**WHAT IS BEING ASKED:**
Your task is to copy the lines of the data below from the line holding "Pre-segmented AMI and" through the line holding "scripts/run_baselines.sh (51, 381)", inclusive, exactly and with nothing added.

**SUPPLIED DATA:**
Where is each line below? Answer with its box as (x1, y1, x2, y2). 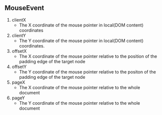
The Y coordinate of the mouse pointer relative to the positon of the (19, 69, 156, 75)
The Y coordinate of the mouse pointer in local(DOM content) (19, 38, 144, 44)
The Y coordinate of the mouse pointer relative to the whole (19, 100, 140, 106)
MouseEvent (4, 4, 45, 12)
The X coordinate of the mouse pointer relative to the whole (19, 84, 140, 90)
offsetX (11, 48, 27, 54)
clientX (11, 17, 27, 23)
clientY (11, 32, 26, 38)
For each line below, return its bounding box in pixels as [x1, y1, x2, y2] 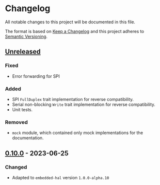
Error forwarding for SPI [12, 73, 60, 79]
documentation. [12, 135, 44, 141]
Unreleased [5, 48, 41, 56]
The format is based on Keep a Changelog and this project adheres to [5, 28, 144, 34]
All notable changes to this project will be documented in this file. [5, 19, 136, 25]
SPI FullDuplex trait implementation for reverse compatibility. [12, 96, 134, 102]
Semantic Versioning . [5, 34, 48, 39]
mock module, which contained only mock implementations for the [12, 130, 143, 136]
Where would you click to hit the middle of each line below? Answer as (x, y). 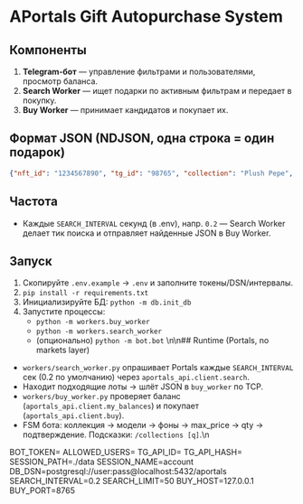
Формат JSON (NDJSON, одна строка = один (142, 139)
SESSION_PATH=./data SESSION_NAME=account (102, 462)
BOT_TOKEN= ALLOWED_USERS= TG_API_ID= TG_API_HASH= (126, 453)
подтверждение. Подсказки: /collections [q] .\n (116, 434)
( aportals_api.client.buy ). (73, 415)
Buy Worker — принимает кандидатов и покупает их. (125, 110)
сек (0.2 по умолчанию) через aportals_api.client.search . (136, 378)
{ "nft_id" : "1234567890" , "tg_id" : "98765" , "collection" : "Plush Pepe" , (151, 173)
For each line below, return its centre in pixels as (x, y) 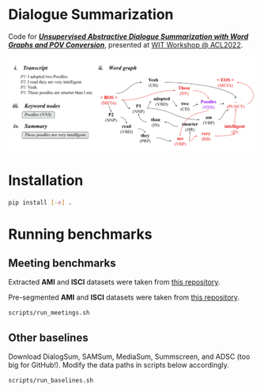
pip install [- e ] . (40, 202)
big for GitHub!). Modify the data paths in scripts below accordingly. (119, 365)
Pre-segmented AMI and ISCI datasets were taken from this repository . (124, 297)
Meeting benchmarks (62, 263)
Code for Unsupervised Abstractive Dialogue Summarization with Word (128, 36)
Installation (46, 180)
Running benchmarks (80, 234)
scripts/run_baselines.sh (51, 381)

==

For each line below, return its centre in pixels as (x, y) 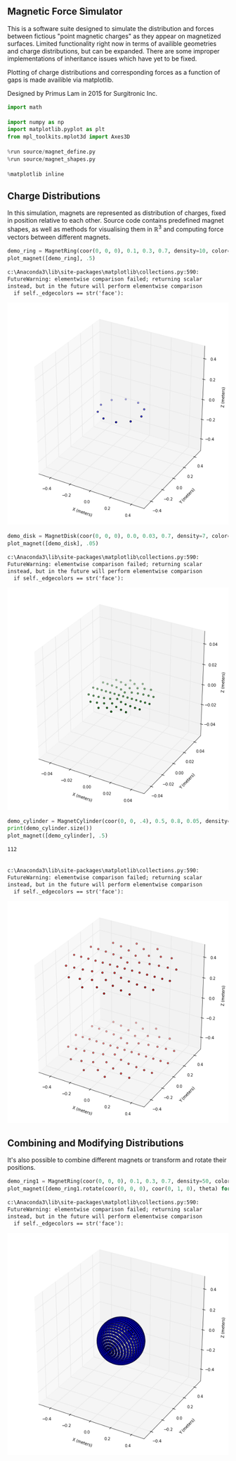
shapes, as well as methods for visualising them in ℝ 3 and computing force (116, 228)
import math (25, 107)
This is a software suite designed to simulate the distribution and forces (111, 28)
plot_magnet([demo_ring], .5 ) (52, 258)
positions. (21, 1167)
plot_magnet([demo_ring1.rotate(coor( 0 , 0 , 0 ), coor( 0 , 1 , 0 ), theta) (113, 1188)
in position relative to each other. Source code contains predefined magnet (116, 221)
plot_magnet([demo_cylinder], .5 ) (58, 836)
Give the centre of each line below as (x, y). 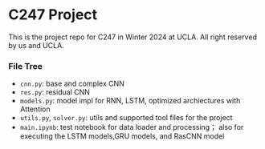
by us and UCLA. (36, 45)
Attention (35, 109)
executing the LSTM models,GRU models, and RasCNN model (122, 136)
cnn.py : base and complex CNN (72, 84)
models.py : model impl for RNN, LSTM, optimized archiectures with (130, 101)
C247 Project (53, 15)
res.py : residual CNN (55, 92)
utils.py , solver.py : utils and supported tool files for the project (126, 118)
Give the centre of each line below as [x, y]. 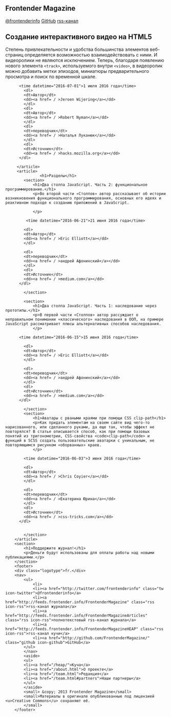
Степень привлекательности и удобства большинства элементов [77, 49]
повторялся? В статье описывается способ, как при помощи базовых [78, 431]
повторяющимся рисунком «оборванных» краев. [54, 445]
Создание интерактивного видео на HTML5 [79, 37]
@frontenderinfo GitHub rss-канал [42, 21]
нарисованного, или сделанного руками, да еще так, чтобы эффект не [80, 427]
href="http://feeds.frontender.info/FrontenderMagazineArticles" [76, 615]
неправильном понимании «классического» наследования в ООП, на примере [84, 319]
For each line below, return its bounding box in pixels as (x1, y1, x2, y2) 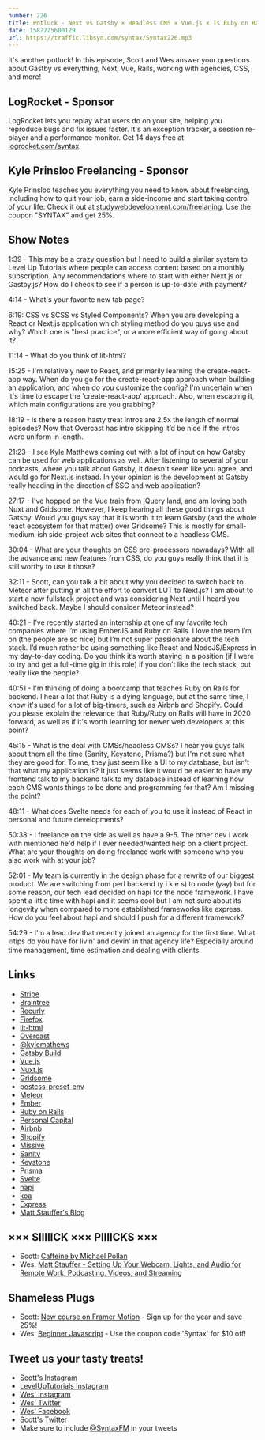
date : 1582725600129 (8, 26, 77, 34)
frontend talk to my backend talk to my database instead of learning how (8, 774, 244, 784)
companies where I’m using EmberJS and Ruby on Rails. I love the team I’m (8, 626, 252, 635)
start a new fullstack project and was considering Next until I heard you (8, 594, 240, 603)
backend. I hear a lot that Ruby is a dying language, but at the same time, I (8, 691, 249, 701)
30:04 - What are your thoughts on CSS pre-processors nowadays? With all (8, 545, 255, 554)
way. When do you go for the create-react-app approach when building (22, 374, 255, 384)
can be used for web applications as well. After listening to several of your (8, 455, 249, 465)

* * *

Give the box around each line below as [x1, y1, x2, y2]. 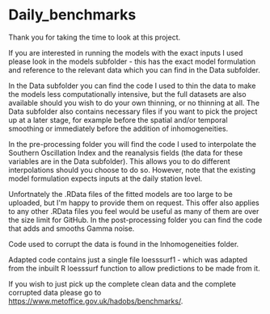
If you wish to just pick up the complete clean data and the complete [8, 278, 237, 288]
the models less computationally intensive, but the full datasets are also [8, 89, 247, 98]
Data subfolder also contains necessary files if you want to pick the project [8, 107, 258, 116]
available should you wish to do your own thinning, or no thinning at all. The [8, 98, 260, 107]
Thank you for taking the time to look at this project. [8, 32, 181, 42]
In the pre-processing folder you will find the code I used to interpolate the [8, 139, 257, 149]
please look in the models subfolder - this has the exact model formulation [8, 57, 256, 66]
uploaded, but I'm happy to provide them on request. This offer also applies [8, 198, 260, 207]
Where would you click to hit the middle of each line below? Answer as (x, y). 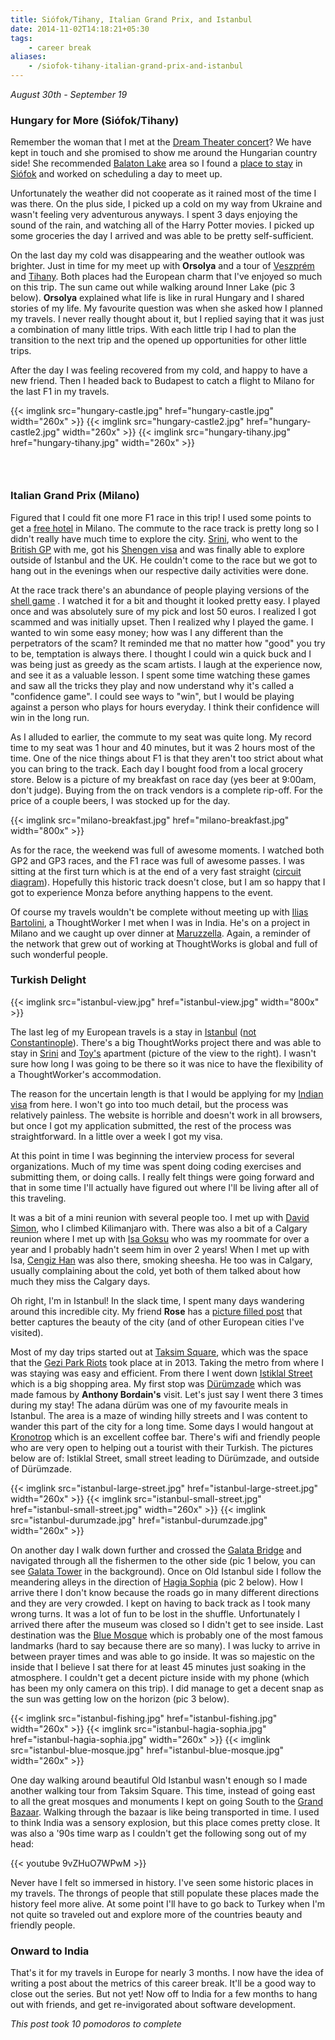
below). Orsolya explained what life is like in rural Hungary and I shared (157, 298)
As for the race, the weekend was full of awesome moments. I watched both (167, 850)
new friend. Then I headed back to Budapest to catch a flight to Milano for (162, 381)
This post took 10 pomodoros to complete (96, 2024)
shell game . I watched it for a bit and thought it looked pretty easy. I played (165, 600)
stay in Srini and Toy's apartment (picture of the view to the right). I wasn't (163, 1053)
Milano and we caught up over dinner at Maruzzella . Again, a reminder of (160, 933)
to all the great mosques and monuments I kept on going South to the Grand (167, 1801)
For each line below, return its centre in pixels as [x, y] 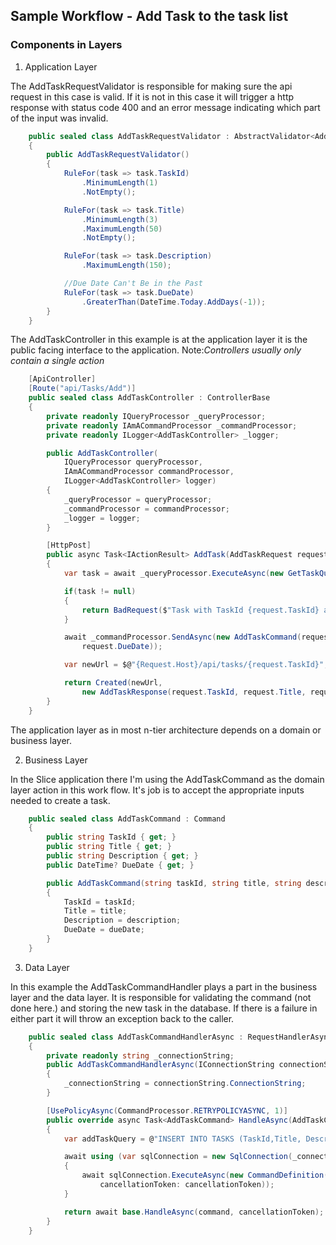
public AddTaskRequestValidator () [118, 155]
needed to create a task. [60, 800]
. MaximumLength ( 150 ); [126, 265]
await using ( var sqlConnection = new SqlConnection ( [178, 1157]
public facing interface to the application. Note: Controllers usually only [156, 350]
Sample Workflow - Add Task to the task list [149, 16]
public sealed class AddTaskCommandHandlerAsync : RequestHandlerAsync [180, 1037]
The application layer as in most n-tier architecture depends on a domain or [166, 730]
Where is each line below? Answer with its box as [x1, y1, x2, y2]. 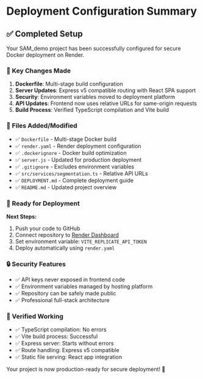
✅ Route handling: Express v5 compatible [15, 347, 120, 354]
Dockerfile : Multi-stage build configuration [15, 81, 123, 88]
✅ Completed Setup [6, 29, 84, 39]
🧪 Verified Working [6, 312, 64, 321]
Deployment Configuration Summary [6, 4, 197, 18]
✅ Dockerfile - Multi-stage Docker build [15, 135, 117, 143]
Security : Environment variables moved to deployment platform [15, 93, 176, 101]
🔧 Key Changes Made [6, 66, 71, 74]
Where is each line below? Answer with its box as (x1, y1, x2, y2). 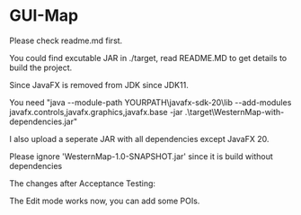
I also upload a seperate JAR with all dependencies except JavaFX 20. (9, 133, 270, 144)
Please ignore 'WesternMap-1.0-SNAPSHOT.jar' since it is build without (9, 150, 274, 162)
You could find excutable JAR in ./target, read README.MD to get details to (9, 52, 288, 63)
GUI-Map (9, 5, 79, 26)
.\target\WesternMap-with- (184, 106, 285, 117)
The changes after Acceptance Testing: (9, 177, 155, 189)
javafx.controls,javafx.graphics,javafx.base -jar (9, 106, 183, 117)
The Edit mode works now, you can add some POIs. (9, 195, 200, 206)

**ANSWER TO THIS EXERCISE:**
Pre-segmented AMI and ISCI datasets were taken from this repository . (124, 297)
Meeting benchmarks (62, 263)
Code for Unsupervised Abstractive Dialogue Summarization with Word (128, 36)
Installation (46, 180)
Running benchmarks (80, 234)
scripts/run_baselines.sh (51, 381)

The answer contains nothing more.